What you will do: Every record below should be copied exactly, with the pictures left out.

Information provided:
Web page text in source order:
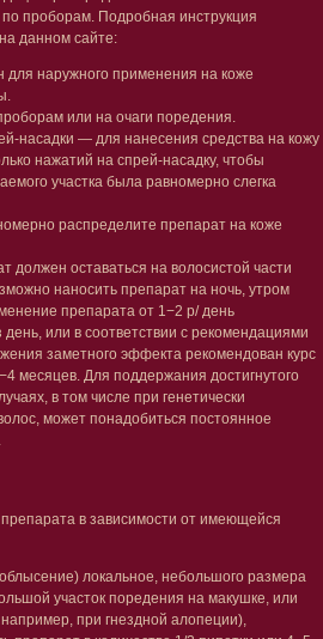
проборам. Подробная инструкция
данном сайте:
для наружного применения на коже
или на очаги поредения.
насадки — для нанесения средства на кожу
нажатий на спрей-насадку, чтобы
участка была равномерно слегка
распределите препарат на коже
должен оставаться на волосистой части
наносить препарат на ночь, утром
препарата от 1−2 р/ день
или в соответствии с рекомендациями
заметного эффекта рекомендован курс
месяцев. Для поддержания достигнутого
в том числе при генетически
может понадобиться постоянное
в зависимости от имеющейся
локальное, небольшого размера
участок поредения на макушке, или
при гнездной алопеции),
и зона декольте
масла
за ногами
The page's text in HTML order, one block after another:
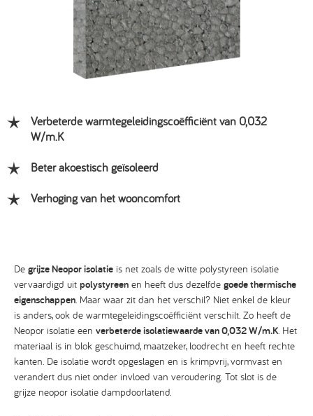
Verbeterde warmtegeleidingscoëfficiënt van 0,032
W/m.K
Beter akoestisch geïsoleerd
Verhoging van het wooncomfort
De grijze Neopor isolatie is net zoals de witte polystyreen isolatie
vervaardigd uit polystyreen en heeft dus dezelfde goede thermische
eigenschappen . Maar waar zit dan het verschil? Niet enkel de kleur
is anders, ook de warmtegeleidingscoëfficiënt verschilt. Zo heeft de
Neopor isolatie een verbeterde isolatiewaarde van 0,032W/m.K . Het
materiaal is in blok geschuimd, maatzeker, loodrecht en heeft rechte
kanten. De isolatie wordt opgeslagen en is krimpvrij, vormvast en
verandert dus niet onder invloed van veroudering. Tot slot is de
grijze neopor isolatie dampdoorlatend.
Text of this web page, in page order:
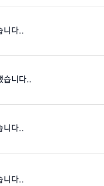
니다..
습니다..
니다..
니다..
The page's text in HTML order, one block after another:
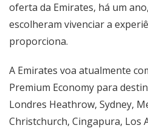
oferta da Emirates, há um
escolheram vivenciar a
proporciona.
A Emirates voa atualmente
Premium Economy para
Londres Heathrow, Sydney,
Christchurch, Cingapura, Los
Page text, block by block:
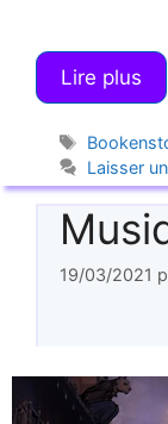
Lire plus
Étiquettes
Laisser
19/03/2021
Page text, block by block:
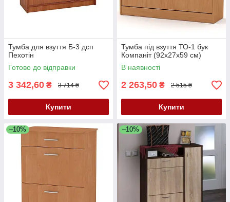
Тумба для взуття Б-3 дсп
Пехотін
Готово до відправки
3 342,60 ₴ 3 714 ₴
Купити
Тумба під взуття ТО-1 бук
Компаніт (92х27х59 см)
В наявності
2 263,50 ₴ 2 515 ₴
Купити
–10% –10%
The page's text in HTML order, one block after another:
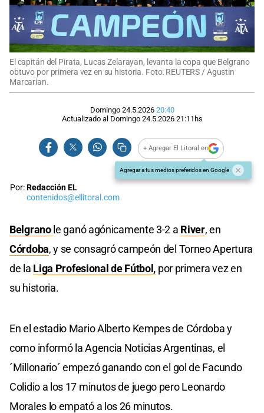
El capitán del Pirata, Lucas Zelarayan, levanta la copa que Belgrano
obtuvo por primera vez en su historia. Foto: REUTERS / Agustin
Marcarian.
Domingo 24.5.2026 20:40
Actualizado al Domingo 24.5.2026 21:11hs
+ Agregar El Litoral en
Agregar a tus medios preferidos en Google
Por:Redacción EL
contenidos@ellitoral.com
Belgranole ganó agónicamente 3-2 a River, en
Córdoba, y se consagró campeón del Torneo Apertura
de la Liga Profesional de Fútbol, por primera vez en
su historia.
En el estadio Mario Alberto Kempes de Córdoba y
como informó la Agencia Noticias Argentinas, el
´Millonario´ empezó ganando con el gol de Facundo
Colidio a los 17 minutos de juego pero Leonardo
Morales lo empató a los 26 minutos.
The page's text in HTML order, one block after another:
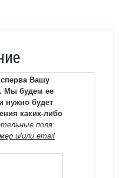
Вашу
Мы будем ее
нужно будет
каких-либо
поля:
и/или email
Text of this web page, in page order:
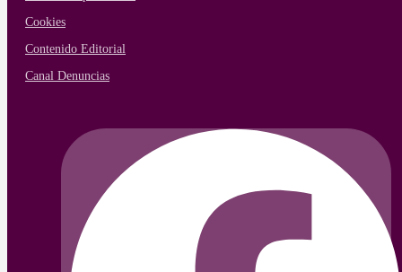
Cookies
Contenido Editorial
Canal Denuncias
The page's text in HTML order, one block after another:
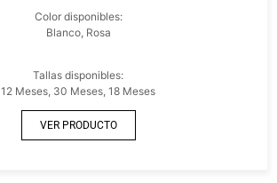
Color disponibles:
Blanco, Rosa
Tallas disponibles:
12 Meses, 30 Meses, 18 Meses
VER PRODUCTO
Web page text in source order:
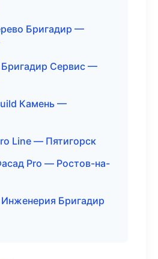
Бригадир —
Сервис —
Камень —
Line — Пятигорск
Pro — Ростов-на-
Бригадир
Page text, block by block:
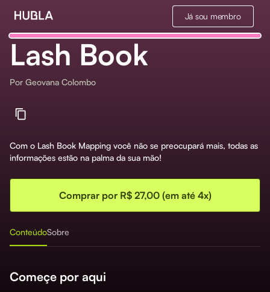
Já sou membro
Lash Book
Por Geovana Colombo
Com o Lash Book Mapping você não se preocupará mais, todas as
informações estão na palma da sua mão!
Comprar por R$ 27,00 (em até 4x)
ConteúdoSobre
Começe por aqui
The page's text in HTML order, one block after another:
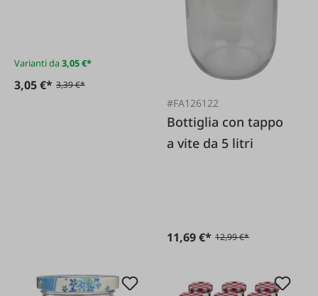
Varianti da3,05 €*
3,05 €* 3,39 €*
#FA126122
Bottiglia con tappo
a vite da 5 litri
11,69 €* 12,99 €*
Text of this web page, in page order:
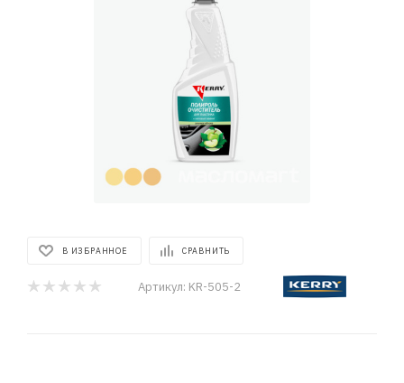
В ИЗБРАННОЕ СРАВНИТЬ
Артикул: KR-505-2

Expected answer:
Web page text in source order:
проборам. Подробная инструкция
данном сайте:
для наружного применения на коже
или на очаги поредения.
насадки — для нанесения средства на кожу
нажатий на спрей-насадку, чтобы
участка была равномерно слегка
распределите препарат на коже
должен оставаться на волосистой части
наносить препарат на ночь, утром
препарата от 1−2 р/ день
или в соответствии с рекомендациями
заметного эффекта рекомендован курс
месяцев. Для поддержания достигнутого
в том числе при генетически
может понадобиться постоянное
в зависимости от имеющейся
локальное, небольшого размера
участок поредения на макушке, или
при гнездной алопеции),
и зона декольте
масла
за ногами
The page's text in HTML order, one block after another:
Verbeterde warmtegeleidingscoëfficiënt van 0,032
W/m.K
Beter akoestisch geïsoleerd
Verhoging van het wooncomfort
De grijze Neopor isolatie is net zoals de witte polystyreen isolatie
vervaardigd uit polystyreen en heeft dus dezelfde goede thermische
eigenschappen . Maar waar zit dan het verschil? Niet enkel de kleur
is anders, ook de warmtegeleidingscoëfficiënt verschilt. Zo heeft de
Neopor isolatie een verbeterde isolatiewaarde van 0,032W/m.K . Het
materiaal is in blok geschuimd, maatzeker, loodrecht en heeft rechte
kanten. De isolatie wordt opgeslagen en is krimpvrij, vormvast en
verandert dus niet onder invloed van veroudering. Tot slot is de
grijze neopor isolatie dampdoorlatend.
Text of this web page, in page order:
니다..
습니다..
니다..
니다..
The page's text in HTML order, one block after another:
oferta da Emirates, há um
escolheram vivenciar a
proporciona.
A Emirates voa atualmente
Premium Economy para
Londres Heathrow, Sydney,
Christchurch, Cingapura, Los
Page text, block by block:
Lire plus
Étiquettes
Laisser
19/03/2021
Page text, block by block:
Тумба для взуття Б-3 дсп
Пехотін
Готово до відправки
3 342,60 ₴ 3 714 ₴
Купити
Тумба під взуття ТО-1 бук
Компаніт (92х27х59 см)
В наявності
2 263,50 ₴ 2 515 ₴
Купити
–10% –10%
The page's text in HTML order, one block after another:
El capitán del Pirata, Lucas Zelarayan, levanta la copa que Belgrano
obtuvo por primera vez en su historia. Foto: REUTERS / Agustin
Marcarian.
Domingo 24.5.2026 20:40
Actualizado al Domingo 24.5.2026 21:11hs
+ Agregar El Litoral en
Agregar a tus medios preferidos en Google
Por:Redacción EL
contenidos@ellitoral.com
Belgranole ganó agónicamente 3-2 a River, en
Córdoba, y se consagró campeón del Torneo Apertura
de la Liga Profesional de Fútbol, por primera vez en
su historia.
En el estadio Mario Alberto Kempes de Córdoba y
como informó la Agencia Noticias Argentinas, el
´Millonario´ empezó ganando con el gol de Facundo
Colidio a los 17 minutos de juego pero Leonardo
Morales lo empató a los 26 minutos.
The page's text in HTML order, one block after another:
Вашу
Мы будем ее
нужно будет
каких-либо
поля:
и/или email
Text of this web page, in page order:
Cookies
Contenido Editorial
Canal Denuncias
The page's text in HTML order, one block after another:
Color disponibles:
Blanco, Rosa
Tallas disponibles:
12 Meses, 30 Meses, 18 Meses
VER PRODUCTO
Web page text in source order:
Бригадир —
Сервис —
Камень —
Line — Пятигорск
Pro — Ростов-на-
Бригадир
Page text, block by block:
Já sou membro
Lash Book
Por Geovana Colombo
Com o Lash Book Mapping você não se preocupará mais, todas as
informações estão na palma da sua mão!
Comprar por R$ 27,00 (em até 4x)
ConteúdoSobre
Começe por aqui
The page's text in HTML order, one block after another:
Varianti da3,05 €*
3,05 €* 3,39 €*
#FA126122
Bottiglia con tappo
a vite da 5 litri
11,69 €* 12,99 €*
Text of this web page, in page order:
В ИЗБРАННОЕ СРАВНИТЬ
Артикул: KR-505-2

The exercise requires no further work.